■ **Problem description**
Go to the line that contains "always need heat", then write out that line and all that follow to the end of the listing, exactly and without pictures.

■ **Records supplied**

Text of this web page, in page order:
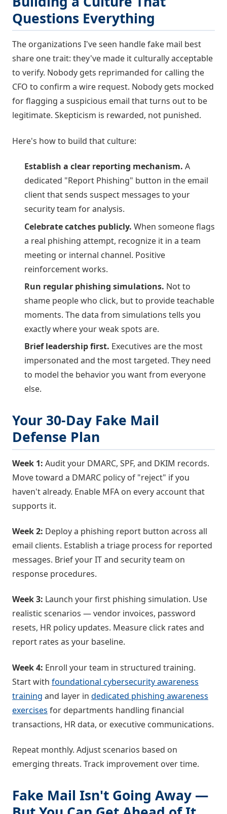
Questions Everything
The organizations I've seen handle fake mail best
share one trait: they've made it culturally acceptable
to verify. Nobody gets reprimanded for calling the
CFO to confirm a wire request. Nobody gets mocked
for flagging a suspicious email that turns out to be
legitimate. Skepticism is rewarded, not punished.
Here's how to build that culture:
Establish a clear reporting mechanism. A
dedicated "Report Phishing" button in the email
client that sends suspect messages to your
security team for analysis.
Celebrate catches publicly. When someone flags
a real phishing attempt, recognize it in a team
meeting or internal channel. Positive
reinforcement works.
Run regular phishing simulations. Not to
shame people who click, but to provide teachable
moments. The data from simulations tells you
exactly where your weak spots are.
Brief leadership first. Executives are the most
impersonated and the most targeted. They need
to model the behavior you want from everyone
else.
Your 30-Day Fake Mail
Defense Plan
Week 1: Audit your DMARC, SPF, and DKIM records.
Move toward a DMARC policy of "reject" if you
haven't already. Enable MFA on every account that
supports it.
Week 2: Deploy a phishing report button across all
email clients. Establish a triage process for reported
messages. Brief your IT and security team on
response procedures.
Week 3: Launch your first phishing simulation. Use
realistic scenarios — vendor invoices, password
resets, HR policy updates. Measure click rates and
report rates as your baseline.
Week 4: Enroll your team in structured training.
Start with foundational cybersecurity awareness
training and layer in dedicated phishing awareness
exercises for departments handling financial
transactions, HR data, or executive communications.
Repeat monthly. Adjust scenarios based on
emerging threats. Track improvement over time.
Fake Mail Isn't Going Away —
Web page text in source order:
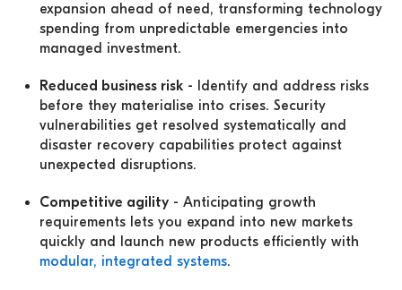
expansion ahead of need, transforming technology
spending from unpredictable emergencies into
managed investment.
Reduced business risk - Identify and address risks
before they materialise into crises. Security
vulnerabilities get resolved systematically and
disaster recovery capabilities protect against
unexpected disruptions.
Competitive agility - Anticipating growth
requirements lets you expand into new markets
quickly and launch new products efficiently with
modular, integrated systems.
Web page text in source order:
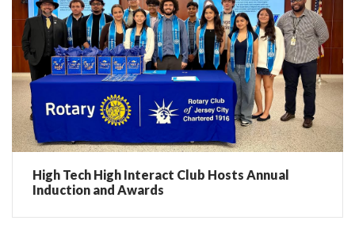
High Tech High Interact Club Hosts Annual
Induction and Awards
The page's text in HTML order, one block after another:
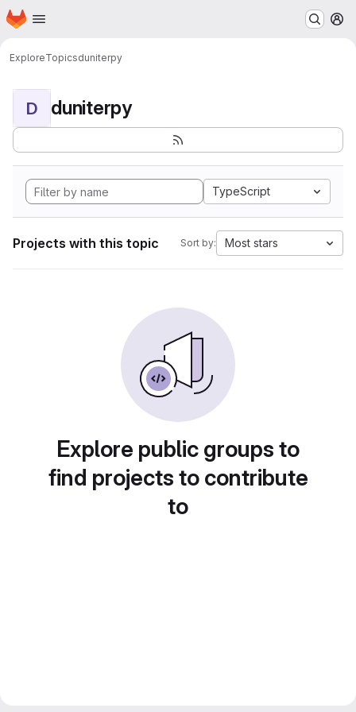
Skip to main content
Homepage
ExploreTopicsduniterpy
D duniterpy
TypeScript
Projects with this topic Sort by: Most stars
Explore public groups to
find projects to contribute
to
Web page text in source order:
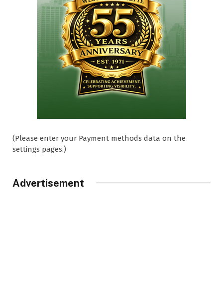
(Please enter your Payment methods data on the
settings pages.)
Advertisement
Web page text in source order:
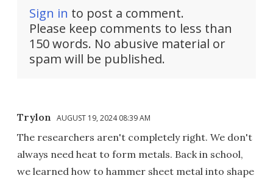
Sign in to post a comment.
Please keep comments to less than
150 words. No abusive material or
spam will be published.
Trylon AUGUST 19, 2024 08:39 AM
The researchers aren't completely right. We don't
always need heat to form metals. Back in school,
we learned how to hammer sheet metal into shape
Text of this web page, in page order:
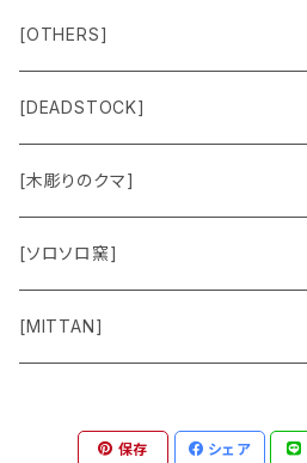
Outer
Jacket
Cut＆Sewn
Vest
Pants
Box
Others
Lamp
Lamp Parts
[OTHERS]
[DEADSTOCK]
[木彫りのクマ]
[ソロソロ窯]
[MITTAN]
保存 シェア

■ **Expected output**
always need heat to form metals. Back in school,
we learned how to hammer sheet metal into shape
Text of this web page, in page order:
Outer
Jacket
Cut＆Sewn
Vest
Pants
Box
Others
Lamp
Lamp Parts
[OTHERS]
[DEADSTOCK]
[木彫りのクマ]
[ソロソロ窯]
[MITTAN]
保存 シェア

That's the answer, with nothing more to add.